- Location: Yanhu District, Yuncheng, Shanxi
- Coordinates: 34°58′38″N 110°59′14″E﻿ / ﻿34.977222°N 110.987222°E
- Type: saline lake
- Basin countries: China

= Xiechi Lake =

Xiechi Lake (解池), also called Yuncheng yanchi (Yuncheng Salt Lake) is the largest natural lake in Shanxi in Northern China. It is a saline lake
used for production of salt.

In the summertime intense light and heat cause the algae Dunaliella salina to produce carotenoids as a protection against free radicals, due in turn to high metabolism. This turns the salt pans brilliant shades of violet, scarlet, magenta, and emerald (see photo in reference).

== Historical significance ==

The most plausible explanation of the financial prominence of the province of Shanxi during the Ming and Qing dynasties states that its salt works at Xiechi Lake fostered mercantile activity that would ultimately need banks, these banks would become the piaohao.
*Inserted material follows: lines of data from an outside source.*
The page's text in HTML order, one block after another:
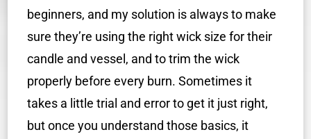
beginners, and my solution is always to make
sure they’re using the right wick size for their
candle and vessel, and to trim the wick
properly before every burn. Sometimes it
takes a little trial and error to get it just right,
but once you understand those basics, it

An imperial government salt monopoly persisted, with only a few minor interruptions, from the Han dynasty until the year 1370 during the second year of the Ming dynasty. In 1370 the army of the Ming began using its salt rights, known as yan yin, which were initially redeemable only at the Xiechi Lake, to pay for transporting provisions to Chinese soldiers stationed on the Great Wall. As the Shanxi merchants were handling this lucrative business from its very beginnings, they managed to get a piece of the Ming state's monopoly and the imperial government quite likely netted more revenues of the salt monopoly because of higher overall efficiency. This policy that benefited the Shanxi merchants remained in effect long enough for them to accumulate a substantial amount of wealth for themselves, ultimately leading to their dominant position in the Chinese financial market during the Qing dynasty.